The confidence in Jadon's voice was unshakeable; amazingly, Sola found all her doubts quietly sliding away. She found herself leaning forward, almost eagerly. "How do you know, Jadon?"
Jadon shrugged his small shoulders. "Uncle Ani told me I should always trust my feelings. I just ... know."
An amazed smile rose to Sola's lips, and her heart swelled within her as she looked at the young boy before her, his childlike eagerness mixed with the certainty of someone much older, wiser, and more mature. She still did not understand quite what had happened, but she no longer had any doubt at all that it had. Obi-Wan Kenobi had spoken to his son. Whatever had transpired these past five years, wherever the great Jedi Master had really been, it no longer mattered. All that mattered was the smile on Jadon's face, knowing that his father was finally coming home.
"Well, then," she said matter-of-factly, standing up and offering Jadon her hand. "If you're going to see your father soon, than you'll need to keep up your strength. A good breakfast will help with that. You might want to get yourself downstairs, before Luke and Leia clean your plate for you."
Obediently, Jadon took her hand and slid down the side of the bed, yawning slightly and rubbing his eyes with his sleeve. Steadily, if a bit slowly, he tottered across the bedroom and disappeared down through the door, towards the sounds of dishes clattering and eager laughter emanating from the main kitchen.
Sola remained behind for a long moment, staring contemplatively out of the open window, where the morning sun was now fully emerging from behind the hills. Her smile brightened as her thoughts lingered on the remarkable succession of events which fate had seen fit to deliver to them in quick succession. A tyrant brought to justice. A terrible war brought to a peaceful end. Two families reunited in one day. She had always dreamed that it could happen, but for many years had seen nothing that would give her cause to sustain that hope ... until now.

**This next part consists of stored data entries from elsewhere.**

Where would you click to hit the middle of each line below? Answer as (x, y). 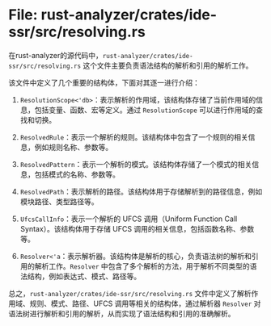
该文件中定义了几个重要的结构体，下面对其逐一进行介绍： (104, 82)
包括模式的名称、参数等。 (77, 174)
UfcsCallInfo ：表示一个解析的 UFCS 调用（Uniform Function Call (129, 219)
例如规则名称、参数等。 (74, 147)
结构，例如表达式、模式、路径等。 (84, 276)
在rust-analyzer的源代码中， (55, 55)
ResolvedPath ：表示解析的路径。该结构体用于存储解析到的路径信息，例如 (141, 191)
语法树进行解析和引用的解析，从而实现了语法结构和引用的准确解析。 (122, 313)
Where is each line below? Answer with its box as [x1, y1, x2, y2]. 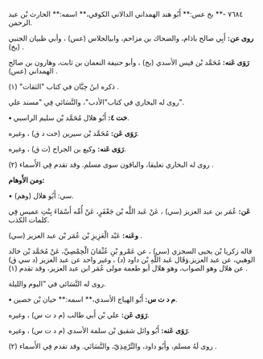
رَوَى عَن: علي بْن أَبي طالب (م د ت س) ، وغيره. [8, 310, 150, 320]
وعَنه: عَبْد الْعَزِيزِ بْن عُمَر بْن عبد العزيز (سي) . [8, 231, 143, 240]
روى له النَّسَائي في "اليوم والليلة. [8, 279, 106, 288]
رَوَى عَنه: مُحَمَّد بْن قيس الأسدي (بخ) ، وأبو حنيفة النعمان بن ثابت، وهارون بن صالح [8, 58, 249, 67]
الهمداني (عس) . [8, 66, 58, 76]
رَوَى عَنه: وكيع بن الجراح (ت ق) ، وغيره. [8, 144, 126, 154]
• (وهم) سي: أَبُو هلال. [8, 191, 74, 200]
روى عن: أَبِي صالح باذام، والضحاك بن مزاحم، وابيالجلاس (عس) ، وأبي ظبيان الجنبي [8, 34, 254, 43]
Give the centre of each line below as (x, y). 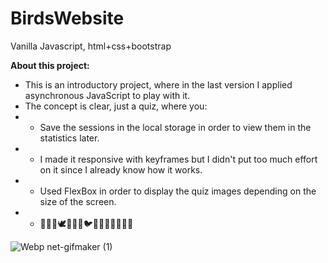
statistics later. (69, 138)
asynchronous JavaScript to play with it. (107, 95)
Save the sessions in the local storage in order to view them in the (175, 127)
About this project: (50, 65)
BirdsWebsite (67, 18)
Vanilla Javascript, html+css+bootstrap (91, 46)
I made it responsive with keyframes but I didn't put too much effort (178, 159)
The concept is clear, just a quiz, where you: (116, 106)
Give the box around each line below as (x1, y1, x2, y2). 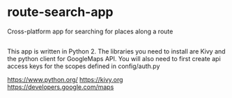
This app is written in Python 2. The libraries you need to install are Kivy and (7, 47, 226, 56)
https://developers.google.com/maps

Padmé used to say we had to believe that it would all work out in the end, she thought to herself. Maybe it's true after all. Maybe the ones who managed to hold on to their faith in the darkest of times ... they're the ones who have their faith rewarded.
Her smile widened. It seemed that her younger sister still had a thing or two to teach her as well. Shaking her head, she turned away from the window and left the children's bedroom, and made her way downstairs, where her family, a warm breakfast, and a bright new day were all waiting.